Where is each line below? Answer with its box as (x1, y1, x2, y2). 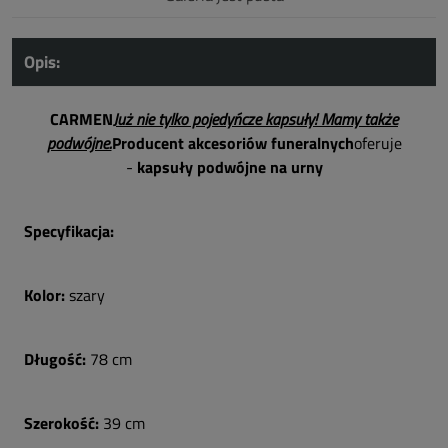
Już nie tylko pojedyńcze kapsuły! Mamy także (113, 107, 398, 131)
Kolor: (24, 283, 69, 307)
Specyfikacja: (24, 219, 114, 243)
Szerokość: (24, 411, 103, 435)
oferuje (353, 131, 402, 155)
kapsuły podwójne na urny (136, 155, 323, 179)
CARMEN (50, 107, 113, 131)
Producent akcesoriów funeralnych (111, 131, 354, 155)
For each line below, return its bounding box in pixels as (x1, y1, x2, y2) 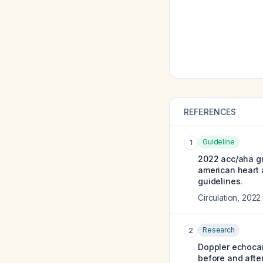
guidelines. (198, 176, 243, 186)
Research (203, 225, 235, 234)
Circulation (198, 193, 238, 203)
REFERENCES (184, 107, 237, 117)
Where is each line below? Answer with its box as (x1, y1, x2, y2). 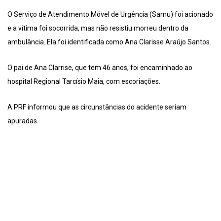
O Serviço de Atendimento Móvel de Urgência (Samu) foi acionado (7, 10, 213, 19)
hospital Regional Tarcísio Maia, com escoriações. (7, 77, 160, 86)
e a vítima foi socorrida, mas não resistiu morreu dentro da (7, 24, 188, 33)
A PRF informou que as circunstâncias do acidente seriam (7, 103, 186, 111)
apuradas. (7, 117, 38, 125)
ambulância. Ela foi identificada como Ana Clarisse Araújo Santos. (7, 38, 211, 46)
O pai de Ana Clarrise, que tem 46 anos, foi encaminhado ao (7, 64, 192, 72)
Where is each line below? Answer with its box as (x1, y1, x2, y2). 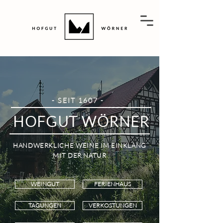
◆ ◆ ◆ ◆ ◆ ◆ ◆
Filter the records above down to the lines that hold the string "kapsuły".

**Written solution:**
Już nie tylko pojedyńcze kapsuły! Mamy także (113, 107, 398, 131)
kapsuły podwójne na urny (136, 155, 323, 179)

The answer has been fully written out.